◆ TASK STATEMENT: When you reach the line that contains "http://t.co/uXOoxaTGRw" in the data below, start reproducing lines exactly, and stop after the line that contains "takeaways from the Pope’s time in America.".

[Records from a data collection]
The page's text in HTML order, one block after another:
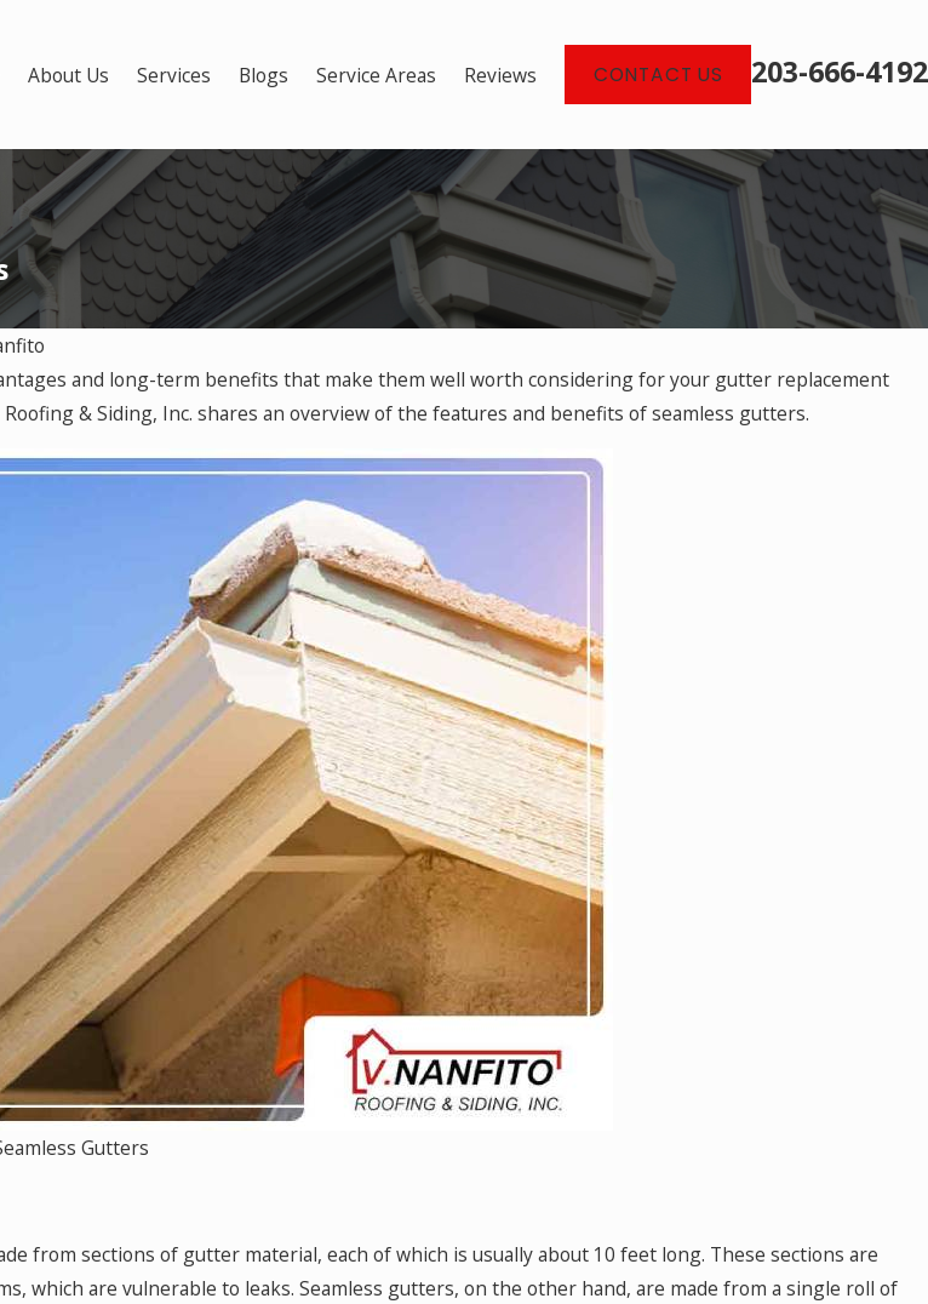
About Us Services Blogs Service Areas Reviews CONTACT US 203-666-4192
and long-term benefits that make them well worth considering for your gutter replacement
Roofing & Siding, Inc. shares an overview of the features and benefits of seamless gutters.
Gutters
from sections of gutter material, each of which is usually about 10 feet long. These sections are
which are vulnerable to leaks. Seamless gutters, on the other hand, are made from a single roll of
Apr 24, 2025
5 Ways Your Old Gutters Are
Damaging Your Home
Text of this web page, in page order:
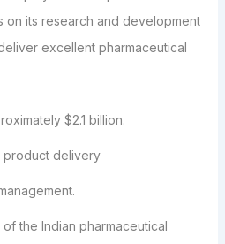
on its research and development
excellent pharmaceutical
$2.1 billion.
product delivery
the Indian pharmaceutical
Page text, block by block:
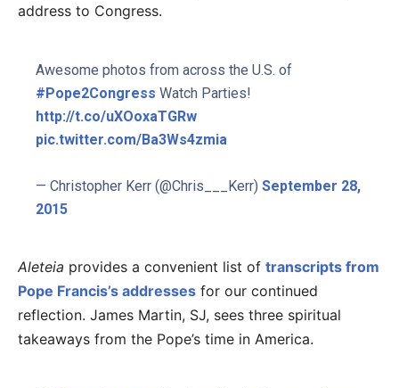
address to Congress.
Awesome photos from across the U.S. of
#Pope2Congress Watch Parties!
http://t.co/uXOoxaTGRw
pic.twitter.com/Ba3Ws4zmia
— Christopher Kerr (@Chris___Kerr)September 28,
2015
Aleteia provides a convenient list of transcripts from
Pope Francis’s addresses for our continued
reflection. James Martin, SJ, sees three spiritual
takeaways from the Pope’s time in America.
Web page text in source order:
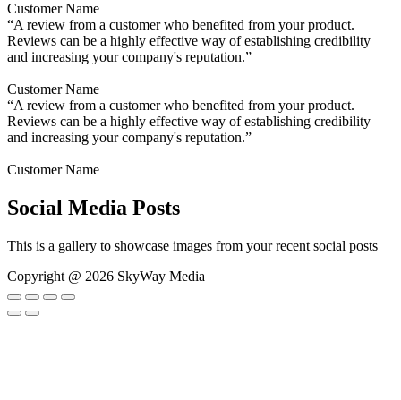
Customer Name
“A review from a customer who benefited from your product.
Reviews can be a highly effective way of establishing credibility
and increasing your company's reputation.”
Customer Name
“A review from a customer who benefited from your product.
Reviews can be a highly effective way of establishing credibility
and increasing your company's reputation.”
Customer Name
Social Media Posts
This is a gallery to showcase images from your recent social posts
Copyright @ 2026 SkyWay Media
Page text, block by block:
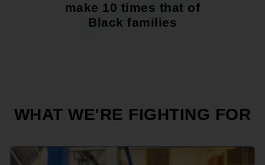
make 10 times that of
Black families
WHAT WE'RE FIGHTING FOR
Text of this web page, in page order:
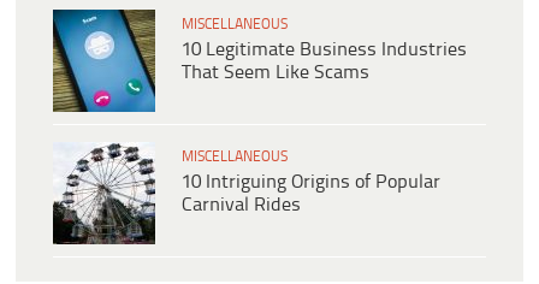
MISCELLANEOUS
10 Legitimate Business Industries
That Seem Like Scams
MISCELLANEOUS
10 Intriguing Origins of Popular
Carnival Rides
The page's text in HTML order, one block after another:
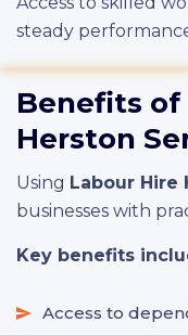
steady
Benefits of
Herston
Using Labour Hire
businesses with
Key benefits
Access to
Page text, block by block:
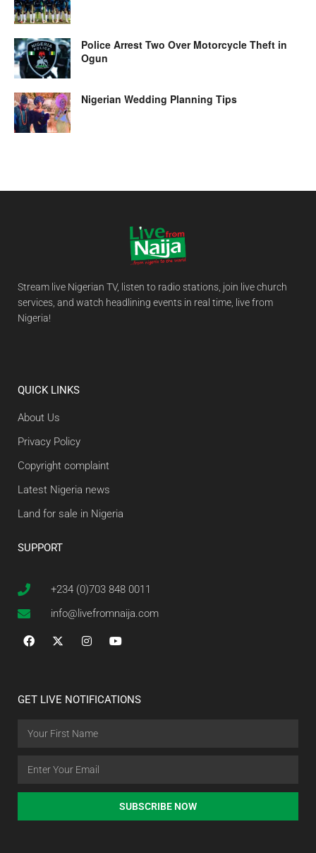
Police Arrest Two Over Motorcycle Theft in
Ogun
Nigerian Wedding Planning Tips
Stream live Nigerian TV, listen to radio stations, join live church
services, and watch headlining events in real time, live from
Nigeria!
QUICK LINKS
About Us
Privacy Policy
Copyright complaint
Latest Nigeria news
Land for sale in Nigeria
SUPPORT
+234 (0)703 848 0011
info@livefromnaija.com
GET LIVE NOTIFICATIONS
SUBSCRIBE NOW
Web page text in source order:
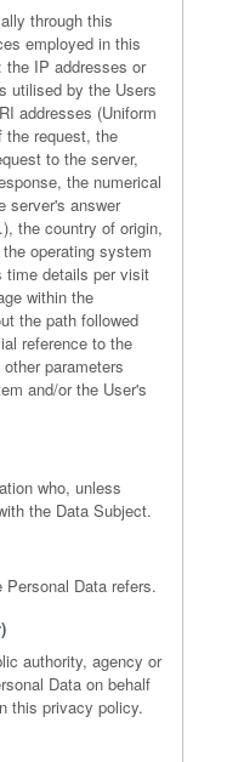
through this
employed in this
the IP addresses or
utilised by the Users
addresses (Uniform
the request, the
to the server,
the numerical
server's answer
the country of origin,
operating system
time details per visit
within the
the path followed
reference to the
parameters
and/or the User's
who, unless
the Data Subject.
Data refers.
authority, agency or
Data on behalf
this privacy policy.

◆ SOLUTION TO THIS PROBLEM:
http://t.co/uXOoxaTGRw
pic.twitter.com/Ba3Ws4zmia
— Christopher Kerr (@Chris___Kerr)September 28,
2015
Aleteia provides a convenient list of transcripts from
Pope Francis’s addresses for our continued
reflection. James Martin, SJ, sees three spiritual
takeaways from the Pope’s time in America.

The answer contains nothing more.